Sekedar menutup dengan kesimpulan dan saran dari cerita yang panjang ini. Menurutku, intinya adalah berbakti kepada orang tua dengan selalu mendoakannya dan meohon doa restunya akan selalu menjadi salah satu penentu kesuksesan disamping segala daya upaya dan usaha. Juga untuk jangan pernah berputus asa dan larut dalam kesedihan jika mendapat musibah, selalu ada jalan keluar dari setiap masalah. Tentunya ditambah dengan jangan pula bersikap sombong saat mendapat anugrah. Penting untuk menjaga hati tetap membumi saat cita-cita melangit.

Ucapan terimakasih:
  1. Terimakasih kepada Biro SDM Departemen Perhubungan RI, atas beasiswa double degree di Unversity of Leeds, United Kingdom. 
  2. Terimakasih kepada Kementerian Pendidikan Nasional, Biro Perencanaan dan Kerjasama Luar Negeri atas program Beasiswa Unggulan untuk pendidikan di Magister Sistem dan Teknik Transportasi (MSTT) Program Pascasarjana Fakultas Teknik Universitas Gadjah Mada.
  3. Terimakasih kepada Yayasan Damandiri atas BMU-UMPTN 2001 yang telah memberikan beasiswa penuh dan uang saku untuk pendidikan di program studi Teknik Sipil ITB periode 2001-2006.

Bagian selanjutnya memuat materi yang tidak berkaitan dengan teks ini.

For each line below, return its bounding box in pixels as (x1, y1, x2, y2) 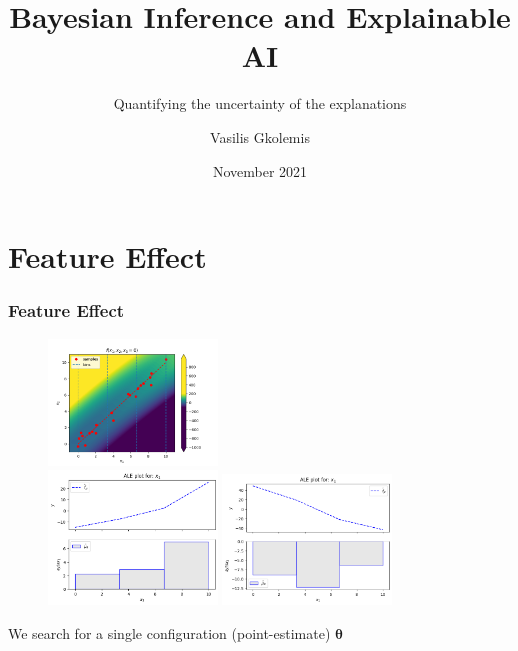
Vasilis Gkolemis (210, 126, 310, 147)
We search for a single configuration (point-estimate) (8, 622, 331, 643)
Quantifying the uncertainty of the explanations (113, 93, 407, 114)
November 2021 (212, 160, 308, 181)
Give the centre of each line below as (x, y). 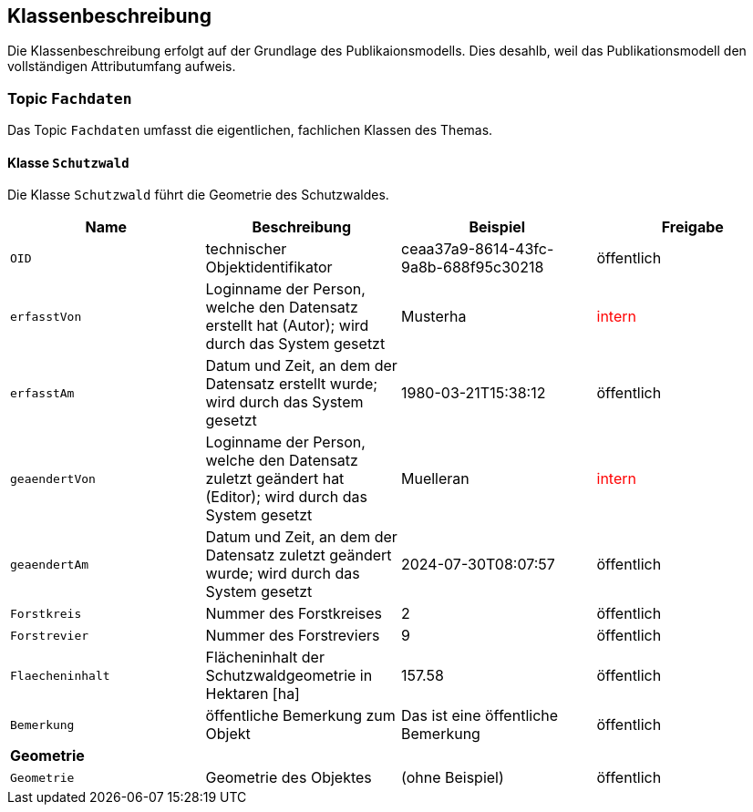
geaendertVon (53, 478)
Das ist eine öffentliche (480, 716)
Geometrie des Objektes (289, 778)
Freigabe (692, 227)
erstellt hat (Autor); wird (287, 326)
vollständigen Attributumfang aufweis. (122, 67)
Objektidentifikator (269, 267)
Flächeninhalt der (265, 658)
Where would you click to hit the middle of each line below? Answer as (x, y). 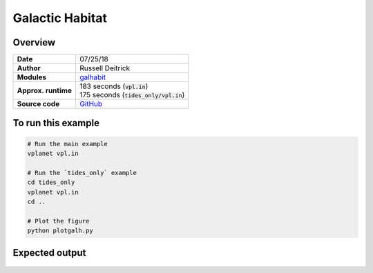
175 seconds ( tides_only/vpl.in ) (132, 95)
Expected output (49, 253)
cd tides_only (51, 182)
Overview (34, 42)
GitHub (91, 104)
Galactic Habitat (60, 18)
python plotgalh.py (60, 231)
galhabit (93, 77)
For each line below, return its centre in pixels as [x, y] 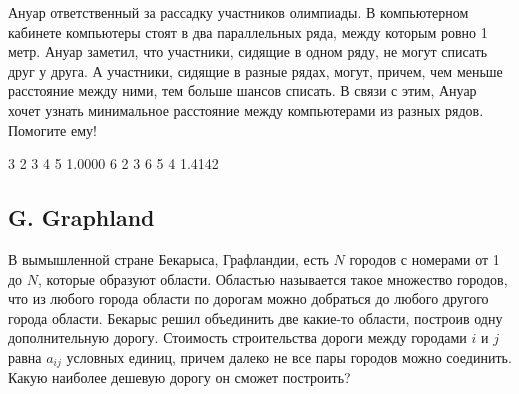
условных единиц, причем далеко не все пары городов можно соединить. [289, 356]
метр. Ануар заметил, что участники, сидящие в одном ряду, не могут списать [248, 51]
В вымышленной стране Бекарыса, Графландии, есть [168, 258]
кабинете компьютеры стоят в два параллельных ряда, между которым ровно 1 [248, 31]
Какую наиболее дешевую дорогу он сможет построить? [179, 377]
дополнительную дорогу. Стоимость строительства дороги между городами [237, 337]
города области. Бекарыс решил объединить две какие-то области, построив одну [255, 317]
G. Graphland [81, 217]
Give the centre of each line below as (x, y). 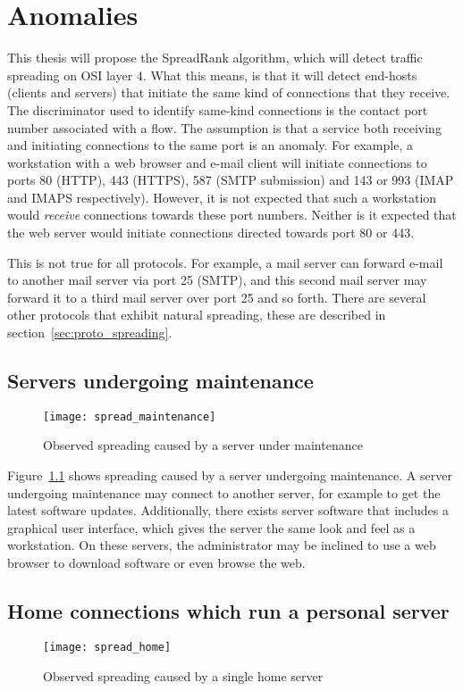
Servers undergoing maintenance (160, 381)
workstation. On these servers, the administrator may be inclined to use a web (222, 545)
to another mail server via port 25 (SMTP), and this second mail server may (217, 280)
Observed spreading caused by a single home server (183, 675)
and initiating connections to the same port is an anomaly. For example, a (210, 145)
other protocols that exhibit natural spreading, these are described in (197, 315)
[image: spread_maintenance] (130, 416)
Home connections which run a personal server (228, 611)

  4. Terimakasih kepada Yayasan Pendidikan Jambi atas pendidikan dan latihan disiplin gratis di SMU Titian Teras Jambi periode 1998 - 2001.
  5. Terimakasih kepada SMPN 16 Jambi atas kesempatan mendapat pendidikan.
  6. Terimakasih kepada SDN 150/IV Jambi atas kesempatan mendapat pendidikan.